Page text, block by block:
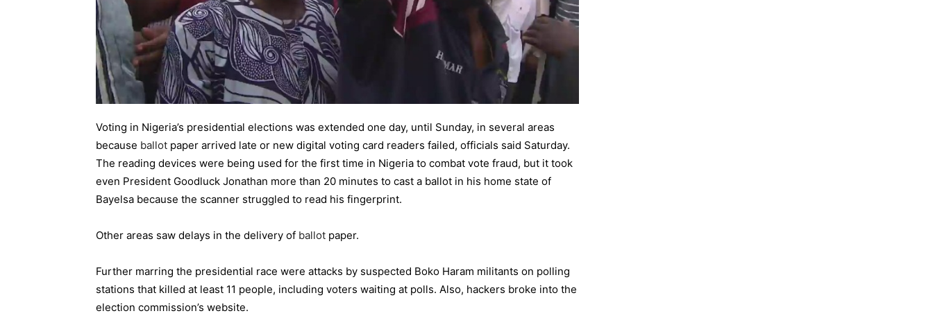
Voting in Nigeria’s presidential elections was extended one day, until Sunday, in several areas
because ballot paper arrived late or new digital voting card readers failed, officials said Saturday.
The reading devices were being used for the first time in Nigeria to combat vote fraud, but it took
even President Goodluck Jonathan more than 20 minutes to cast a ballot in his home state of
Bayelsa because the scanner struggled to read his fingerprint.
Other areas saw delays in the delivery of ballot paper.
Further marring the presidential race were attacks by suspected Boko Haram militants on polling
stations that killed at least 11 people, including voters waiting at polls. Also, hackers broke into the
election commission’s website.
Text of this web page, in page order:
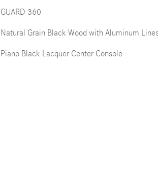
GUARD 360
Natural Grain Black Wood with Aluminum
Piano Black Lacquer Center Console
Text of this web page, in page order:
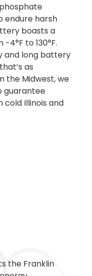
endure harsh
boasts a
to 130°F.
and long battery
as
the Midwest, we
guarantee
Illinois and
the Franklin
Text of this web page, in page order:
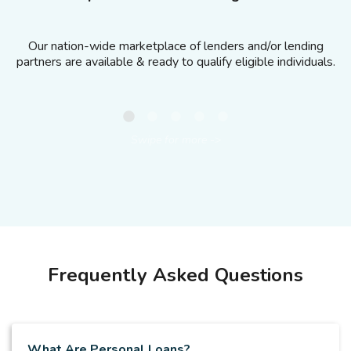
Our nation-wide marketplace of lenders and/or lending
partners are available & ready to qualify eligible individuals.
Frequently Asked Questions
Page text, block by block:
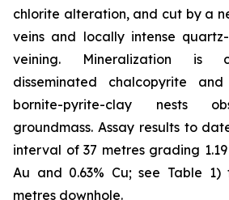
chlorite alteration, and cut by a
veins and locally intense
veining. Mineralization is
disseminated chalcopyrite
bornite-pyrite-clay nests
groundmass. Assay results to
interval of 37 metres grading
Au and 0.63% Cu; see Table 1)
metres downhole.
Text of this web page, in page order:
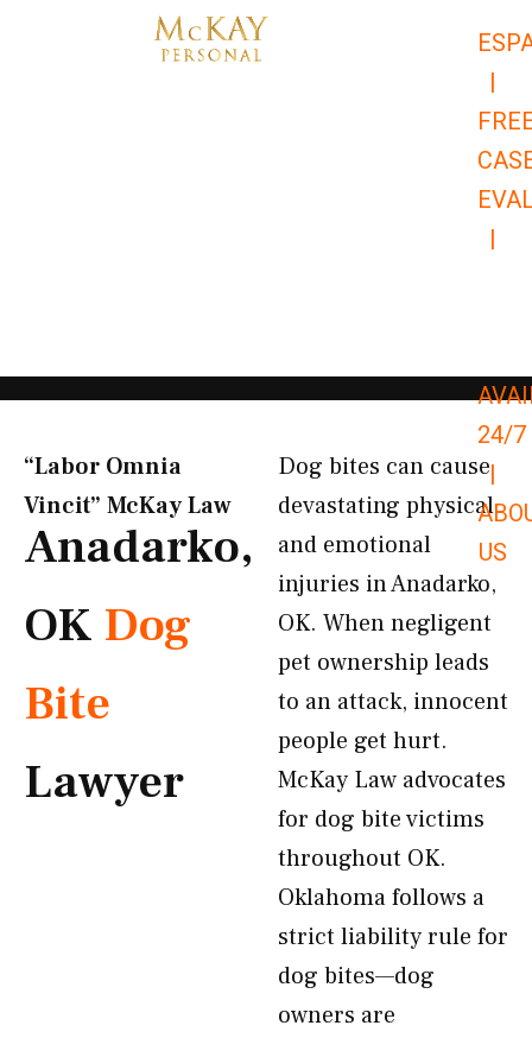
|
|
24/7
|
US
“Labor Omnia
Vincit” McKay Law​
Anadarko,
OK Dog
Bite
Lawyer
Dog bites can cause
devastating physical
and emotional
injuries in Anadarko,
OK. When negligent
pet ownership leads
to an attack, innocent
people get hurt.
McKay Law advocates
for dog bite victims
throughout OK.
Oklahoma follows a
strict liability rule for
dog bites—dog
owners are
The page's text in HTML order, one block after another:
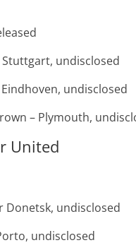
Stuttgart, undisclosed
Eindhoven, undisclosed
– Plymouth,
United
Donetsk, undisclosed
undisclosed
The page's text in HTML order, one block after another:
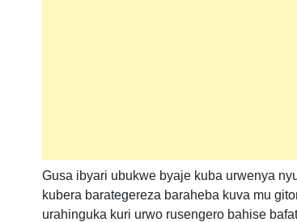
Gusa ibyari ubukwe byaje kuba urwenya
kubera barategereza baraheba kuva mu
urahinguka kuri urwo rusengero bahise
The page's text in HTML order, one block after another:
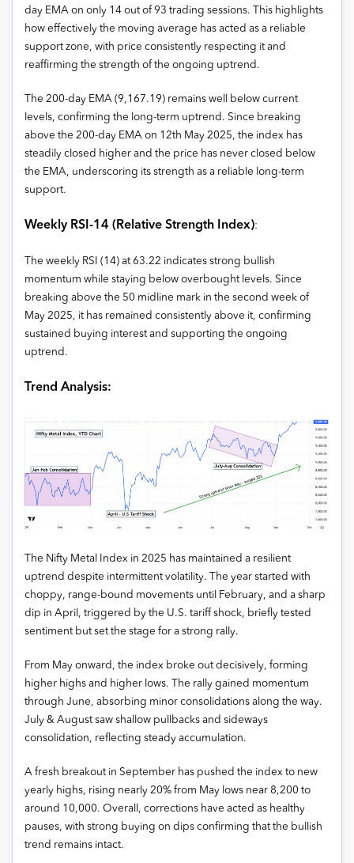
day EMA on only 14 out of 93 trading sessions. This highlights
how effectively the moving average has acted as a reliable
support zone, with price consistently respecting it and
reaffirming the strength of the ongoing uptrend.
The 200-day EMA (9,167.19) remains well below current
levels, confirming the long-term uptrend. Since breaking
above the 200-day EMA on 12th May 2025, the index has
steadily closed higher and the price has never closed below
the EMA, underscoring its strength as a reliable long-term
support.
Weekly RSI-14 (Relative Strength Index):
The weekly RSI (14) at 63.22 indicates strong bullish
momentum while staying below overbought levels. Since
breaking above the 50 midline mark in the second week of
May 2025, it has remained consistently above it, confirming
sustained buying interest and supporting the ongoing
uptrend.
Trend Analysis:
The Nifty Metal Index in 2025 has maintained a resilient
uptrend despite intermittent volatility. The year started with
choppy, range-bound movements until February, and a sharp
dip in April, triggered by the U.S. tariff shock, briefly tested
sentiment but set the stage for a strong rally.
From May onward, the index broke out decisively, forming
higher highs and higher lows. The rally gained momentum
through June, absorbing minor consolidations along the way.
July & August saw shallow pullbacks and sideways
consolidation, reflecting steady accumulation.
A fresh breakout in September has pushed the index to new
yearly highs, rising nearly 20% from May lows near 8,200 to
around 10,000. Overall, corrections have acted as healthy
pauses, with strong buying on dips confirming that the bullish
trend remains intact.
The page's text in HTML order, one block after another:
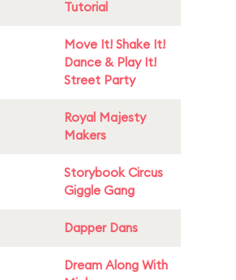
Tutorial
Move It! Shake It!
Dance & Play It!
Street Party
Royal Majesty
Makers
Storybook Circus
Giggle Gang
Dapper Dans
Dream Along With

- _REQUIREMENT_
Nothing but the lines from the one containing "Dance & Play It!" through the last line of the data above should be set down, word for word.

- _OUTPUT FOR THIS EXERCISE_
Dance & Play It!
Street Party
Royal Majesty
Makers
Storybook Circus
Giggle Gang
Dapper Dans
Dream Along With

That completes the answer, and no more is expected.